As it turns out, that mix-up — which happens in this alternate reality because Yondu outsources his child kidnapping to subordinates, who think that all humans look the same — turns the Ravagers into a more noble, straight-laced operation. Because as Bradley says, the whole point of T’Challa’s character is his effect on the world (or in this case, galaxy) around him.

“Captain America is almost is a little bit similar, in that they follow their own true north. They stay true to who they are, but then they ripple out to everyone else,” she added.

When it came to Thanos, Bradley said at first they wanted to “avoid the Thanos question” before realizing it was a chance to see just how different events could play out in this reality. “[Josh] Brolin came in and he was really funny. He was calling him ‘SoCal Thanos.’ He’s like really chill.” A running joke throughout the episode, however, is that Thanos still believed his plan of collecting the Infinity Stones and snapping half of life out of existence would have worked.

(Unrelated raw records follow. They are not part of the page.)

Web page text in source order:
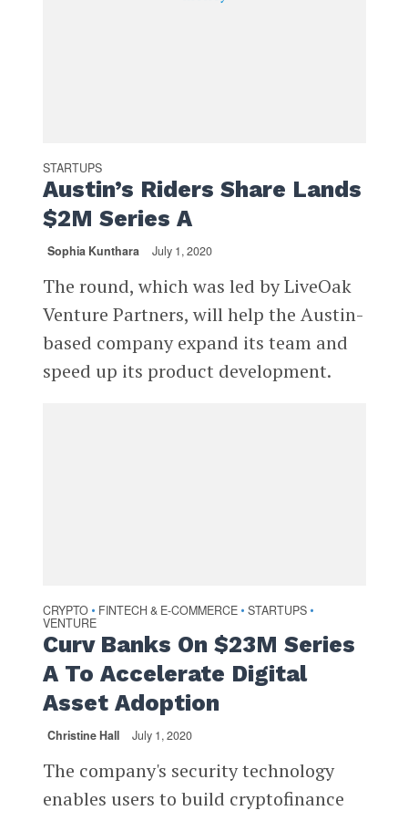
STARTUPS
Austin’s Riders Share Lands
$2M Series A
Sophia Kunthara July 1, 2020
The round, which was led by LiveOak
Venture Partners, will help the Austin-
based company expand its team and
speed up its product development.
CRYPTO • FINTECH & E-COMMERCE • STARTUPS •
VENTURE
Curv Banks On $23M Series
A To Accelerate Digital
Asset Adoption
Christine Hall July 1, 2020
The company's security technology
enables users to build cryptofinance
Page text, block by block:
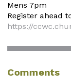
Mens 7pm
Register ahead
https://
Comments

“He’s still like the the armchair quarterback,” Bradley says.

“What If…” features many MCU actors lending their voice to their animated counterparts, including in this episode Brolin, Michael Rooker, Karen Gillian and, most notably, the late Chadwick Boseman in his final performance as T’Challa. Bradley says the episode would not have worked if they had to get someone else to voice T’Challa, made all the more poignant by Boseman’s tragic death last year.

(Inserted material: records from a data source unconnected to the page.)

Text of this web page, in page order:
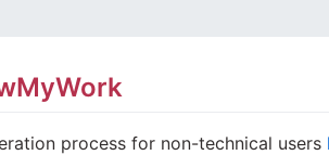
process for non-technical users
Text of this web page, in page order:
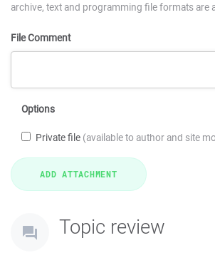
archive, text and programming file formats are
File Comment
Options
Private file (available to author and site
Topic review

“He was lovely. He asked to read the scripts before he committed to doing the show. I think he signed up really early, but he wanted to read the scripts. And then he asked if he could record a few months later down the line, which was totally fine, because he wanted to be able to do the proper [Wakandan] accent. He was doing another project at the time, they had him doing a different accent,” Bradley says. “He liked that we were still being true to T’Challa. T’Challa is still the hero, he’s just in a different context. And he also thought it was great that he was cracking more jokes.”